Here are a few references that explain the reasoning, which is firmly based on the well established physiology of plant cells and photosynthesis.
"..long dark periods (i.e., of the order of magnitude of several hours) generally result in biomass loss, as well as decline in growth rates, because microalgae switch to respiration processes; several authors have indeed suggested that a suitable dark period should be of the order of miliseconds (Kommareddy and Anderson 2004)—which would be more appropriately seen as an intermittent cycle"
From - Carvalho et al. 2011. Light requirements in microalgae photobioreactors: an overview of biophotonic aspects. Applied Microbiology and Biotechnology, 89, 1275 - 1288.
"This internal shading (clearly visible in that light does not pass through the culture’s optical path, being essentially fully absorbed in the outer surfaces), results in cells receiving light intermit- tently, a phenomenon augmented by the fact that light energy attenuates exponentially in passing through the culture column. The higher the cell density, the shorter the depth light penetrates into the culture. Two light zones are thereby established in the culture: the outer illuminated volume, in which light is sufficient to support photosynthesis (i.e. the photic zone); and the dark volume, in which net photosynthetic productivity cannot take place, since light intensity is below the compensation point (Fig. 8.1). The higher the population density (and the longer the optical path), the more complex it becomes to address the basic requirements for efficient utilization of strong light, i.e. an even distribution of the available light to all cells in the culture, at an optimal dose per cell (to be elucidated somewhat later).
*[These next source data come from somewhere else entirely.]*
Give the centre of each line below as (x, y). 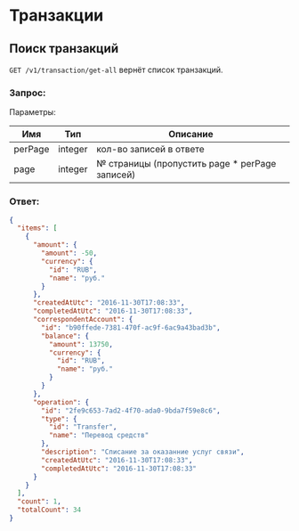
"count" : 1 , (40, 502)
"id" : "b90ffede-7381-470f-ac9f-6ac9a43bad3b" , (131, 327)
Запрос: (28, 93)
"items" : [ (37, 228)
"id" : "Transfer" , (83, 427)
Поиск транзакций (64, 49)
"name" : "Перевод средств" (99, 436)
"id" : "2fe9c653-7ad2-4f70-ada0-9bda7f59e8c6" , (131, 411)
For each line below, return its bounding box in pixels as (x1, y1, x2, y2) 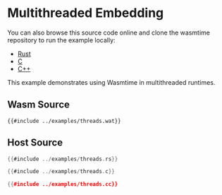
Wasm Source (7, 99, 70, 111)
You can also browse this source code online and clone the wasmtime (7, 28, 210, 37)
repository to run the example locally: (7, 35, 116, 44)
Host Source (7, 136, 63, 149)
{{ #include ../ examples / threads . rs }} (7, 155, 118, 162)
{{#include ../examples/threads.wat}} (7, 117, 121, 124)
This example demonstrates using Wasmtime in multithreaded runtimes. (7, 78, 216, 86)
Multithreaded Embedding (7, 5, 164, 21)
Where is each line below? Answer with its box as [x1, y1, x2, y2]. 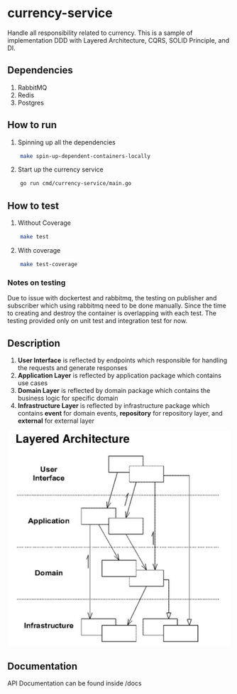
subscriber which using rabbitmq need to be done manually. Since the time [7, 301, 227, 310]
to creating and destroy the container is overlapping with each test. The [7, 309, 216, 317]
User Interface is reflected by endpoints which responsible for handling [17, 356, 228, 364]
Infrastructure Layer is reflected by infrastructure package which [17, 401, 210, 410]
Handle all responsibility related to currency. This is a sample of [7, 28, 193, 37]
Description [7, 337, 60, 349]
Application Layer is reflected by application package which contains [17, 371, 222, 379]
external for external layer [17, 416, 94, 425]
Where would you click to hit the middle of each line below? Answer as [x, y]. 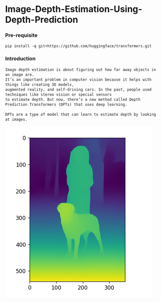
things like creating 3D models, [40, 85]
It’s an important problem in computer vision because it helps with [79, 80]
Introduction [20, 59]
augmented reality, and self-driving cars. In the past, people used [79, 90]
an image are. [20, 75]
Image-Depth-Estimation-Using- [74, 9]
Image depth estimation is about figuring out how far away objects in [80, 70]
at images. [16, 119]
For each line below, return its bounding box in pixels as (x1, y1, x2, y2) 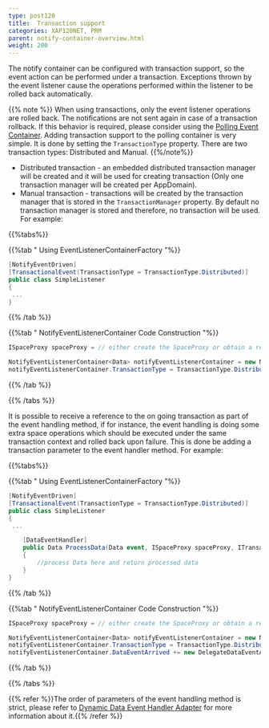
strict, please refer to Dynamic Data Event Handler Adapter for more (8, 703, 232, 713)
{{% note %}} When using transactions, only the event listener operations (8, 105, 251, 115)
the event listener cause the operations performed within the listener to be (8, 81, 254, 91)
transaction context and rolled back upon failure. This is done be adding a (8, 437, 252, 446)
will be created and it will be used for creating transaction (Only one (19, 172, 244, 181)
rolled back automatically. (8, 89, 94, 99)
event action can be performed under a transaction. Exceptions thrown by (8, 72, 252, 82)
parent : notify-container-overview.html (8, 34, 146, 43)
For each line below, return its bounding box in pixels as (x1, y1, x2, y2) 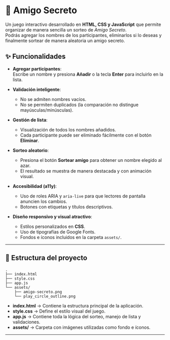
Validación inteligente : (12, 86, 61, 92)
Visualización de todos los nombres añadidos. (20, 126, 116, 132)
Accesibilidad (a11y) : (12, 183, 57, 189)
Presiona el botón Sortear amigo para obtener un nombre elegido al (20, 157, 162, 163)
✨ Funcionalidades (5, 52, 66, 61)
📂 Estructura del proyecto (5, 254, 88, 262)
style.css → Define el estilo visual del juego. (12, 308, 106, 314)
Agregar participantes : (12, 65, 62, 72)
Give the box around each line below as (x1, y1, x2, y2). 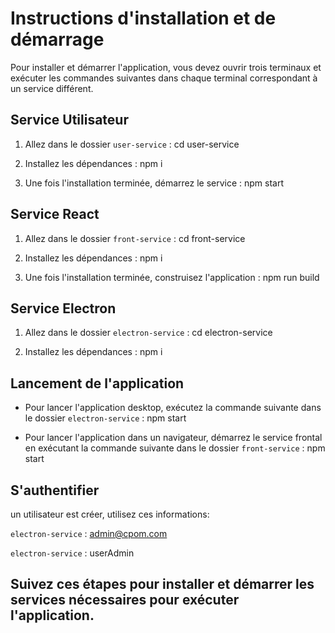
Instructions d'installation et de (10, 7, 277, 30)
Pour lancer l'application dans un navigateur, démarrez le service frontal (24, 432, 323, 444)
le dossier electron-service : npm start (24, 412, 187, 424)
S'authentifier (10, 482, 100, 499)
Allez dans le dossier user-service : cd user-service (24, 138, 240, 150)
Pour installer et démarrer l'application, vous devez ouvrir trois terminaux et (10, 61, 322, 73)
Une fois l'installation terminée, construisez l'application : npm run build (24, 271, 320, 283)
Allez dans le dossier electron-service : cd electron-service (24, 327, 273, 339)
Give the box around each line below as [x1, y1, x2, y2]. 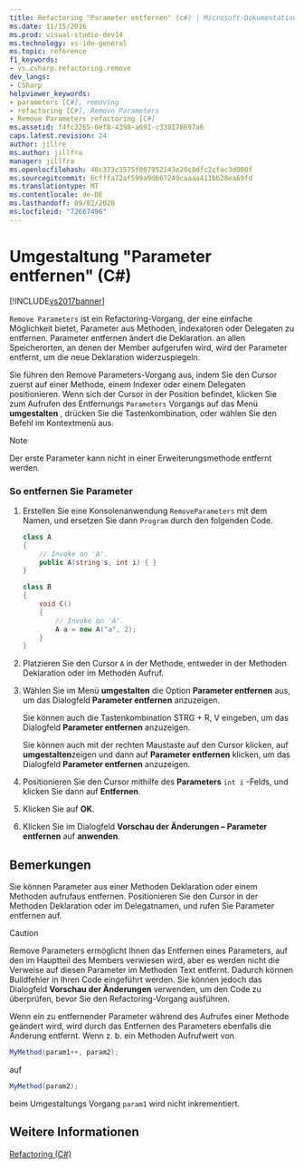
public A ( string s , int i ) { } [39, 558, 157, 567]
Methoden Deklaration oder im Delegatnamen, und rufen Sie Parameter [9, 900, 274, 911]
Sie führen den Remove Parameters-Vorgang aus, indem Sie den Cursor [9, 369, 278, 380]
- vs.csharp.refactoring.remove [9, 64, 131, 73]
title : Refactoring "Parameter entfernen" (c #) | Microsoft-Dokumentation [9, 13, 298, 23]
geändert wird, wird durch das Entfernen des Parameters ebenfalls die [9, 1021, 271, 1032]
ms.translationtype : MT [9, 182, 100, 191]
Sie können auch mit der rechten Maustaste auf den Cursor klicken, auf [22, 740, 289, 751]
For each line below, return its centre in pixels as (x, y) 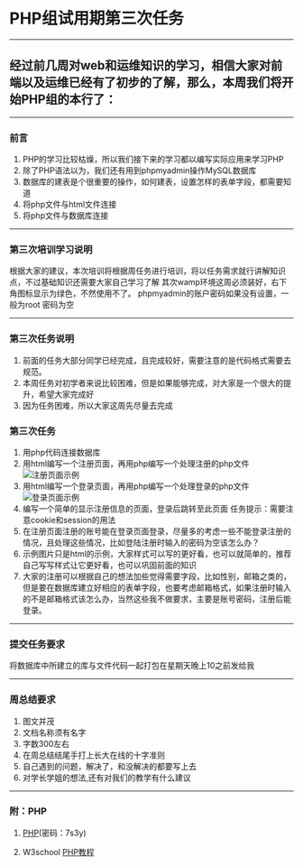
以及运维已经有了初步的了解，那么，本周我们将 (151, 83)
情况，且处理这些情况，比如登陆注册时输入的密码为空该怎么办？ (141, 542)
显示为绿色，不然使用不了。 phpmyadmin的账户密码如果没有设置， (157, 293)
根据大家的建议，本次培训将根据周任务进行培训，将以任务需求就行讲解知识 (147, 271)
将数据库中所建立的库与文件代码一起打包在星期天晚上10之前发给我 (132, 666)
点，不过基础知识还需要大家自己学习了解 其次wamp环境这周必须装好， (141, 282)
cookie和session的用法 (73, 520)
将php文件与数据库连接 (65, 216)
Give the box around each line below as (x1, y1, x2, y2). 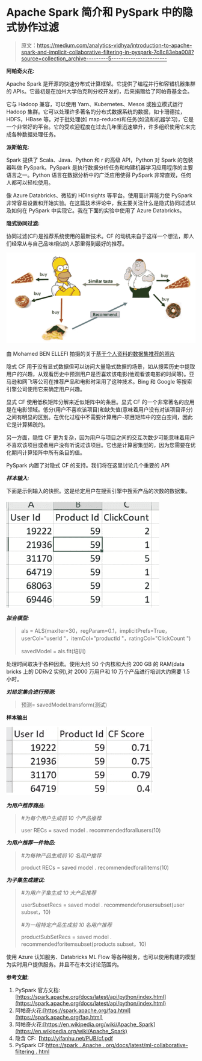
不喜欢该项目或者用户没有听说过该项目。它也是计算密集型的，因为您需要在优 (6, 441, 196, 448)
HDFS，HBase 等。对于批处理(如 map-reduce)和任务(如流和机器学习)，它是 (6, 115, 194, 122)
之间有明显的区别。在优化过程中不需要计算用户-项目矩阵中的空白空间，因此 (6, 413, 194, 420)
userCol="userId (20, 635, 63, 642)
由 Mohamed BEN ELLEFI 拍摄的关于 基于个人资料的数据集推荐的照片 (6, 350, 176, 357)
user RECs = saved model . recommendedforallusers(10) (20, 826, 161, 834)
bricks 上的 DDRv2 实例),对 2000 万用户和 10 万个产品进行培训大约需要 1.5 (6, 668, 191, 675)
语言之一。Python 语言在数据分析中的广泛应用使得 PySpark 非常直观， (6, 171, 181, 179)
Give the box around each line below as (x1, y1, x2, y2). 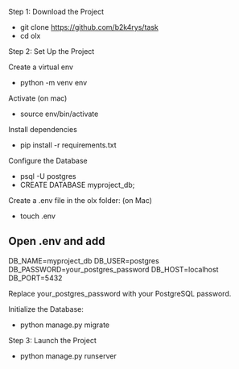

Clearly then, when mutual shading prevails, cells are not exposed to continuous illumination but rather to cycles of light and darkness (L–D cycle), which may take scores of milliseconds to a few seconds to complete, depending on the optical path and the extent of turbulence in the culture. The endless combinations of light intermittency expressed in L–D cycles to which the individual cells are exposed at a given instant, relate to two basic para- meters: first, the ratio between the light and the dark period in the cycle and second, the frequency of the cycle. As shall be elucidated, the higher the frequency of the L–D cycle, the more efficient strong light may be used for photosynthesis."
From Richmond (2005) - page 127/128. "Handbook of Microalgae Culture".